Lab 5

1 Uniform Distribution

Continuous probability distributions in Python can be treated similarly to the discrete distributions. For example, for the uniform distribution we start with

from scipy.stats import uniform

We know that a uniform random variables \(X\) depends on two parameters \(a\) and \(b\), namely, \(X\sim U(a,b)\) is distributed uniformly on a segment \([a,b]\). The length of this segment is \(b-a\). In Python, the uniform distribution also depends on two parameters: loc = a and scale = b - a. The default values (which are used if these parameters are omitted) are loc = 0 and scale = 1 that corresponds to \(U(0,1)\).

Probability Density Function

The PDF \(f_X(x)\) is then 1/scale on \([a,b]\) and \(0\) otherwise. For example, for \(X\sim(1,6)\), we can calculate

uniform.pdf(3, loc = 1, scale = 5)

0.2

that is \(\frac15\), whereas,

uniform.pdf(7, loc = 1, scale = 5)

0.0

as \(7\notin[1,6]\).

We can also plot the graph of the PDF for \(X\sim U(1,6)\), e.g. we plot it for \(x\in[-2,9]\):

import matplotlib.pyplot as plt
import numpy as np
x = np.linspace(-2, 9, 1000)
plt.plot(x, uniform.pdf(x, loc = 1, scale = 5))
plt.show()

Not that the jumps at \(x=1\) and \(x=6\) are shown by vertical segments.

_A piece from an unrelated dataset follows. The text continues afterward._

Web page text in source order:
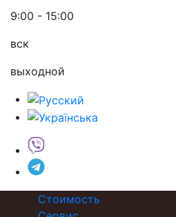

Cumulative Distribution Function

Similarly, CDF \(F_X(x)\) of \(X\sim U(a,b)\) can be calculated by using the command uniform.cdf(x, loc = a, scale = b - a).

1.1

Plot the graph of \(F_X(x)\) for \(X\sim U(1,6)\) on the interval \([-2,9]\). Check the output:

Generating Random Values

\(n\) values of the random variable \(X\sim U(a,b)\) can be generated using the command uniform.rvs(size = n, loc = a, scale = b - a). As we discussed on Lab 3, if we want to fix the output, we use the key random_state, for example, the following output

uniform.rvs(size = 3, loc = 1, scale = 5, random_state = 1)

array([3.08511002, 4.60162247, 1.00057187])

will be the same each time you run the code, whereas if you omit random_state = 1 the result will be different every time you run the code (try!)

1.2

Assign to variable x the array of \(10^6\) random values uniformly distributed on \([0,1]\), fix the random state equal to 123. Calculate the mean of \(x\). Check the output.

0.49993343872814583

As you can see the output is pretty close to \(0.5 = \frac{0+1}{2}=\mathbb{E}(X)\).

2 Exponential distribution

Recall that, for \(X\sim \mathrm{Exp}(\lambda)\), the PDF is \[ f_X(x) = \begin{cases} \lambda e^{-\lambda x}, & \text{if } x \geq 0 \\ 0, & \text{otherwise}, \end{cases} \] and the corresponding CDF is \[ F_X(x) = \begin{cases} 1- e^{-\lambda x}, & \text{if } x \geq 0 \\ 0, & \text{otherwise}. \end{cases} \] We know also that \[ \mathbb{E}(X) = \frac1\lambda, \quad \mathrm{Var}(X) = \mathbb{E}(X^2)- \bigl(\mathbb{E}(X)\bigr)^2= \frac1{\lambda^2}. \]

In Python, we first load the corresponding class

from scipy.stats import expon

Next, we use the same commands, e.g. expon.pdf, expon.cdf, expon.rvs, however, the key scale in this command is inverse to \(\lambda\): scale = 1/lambda.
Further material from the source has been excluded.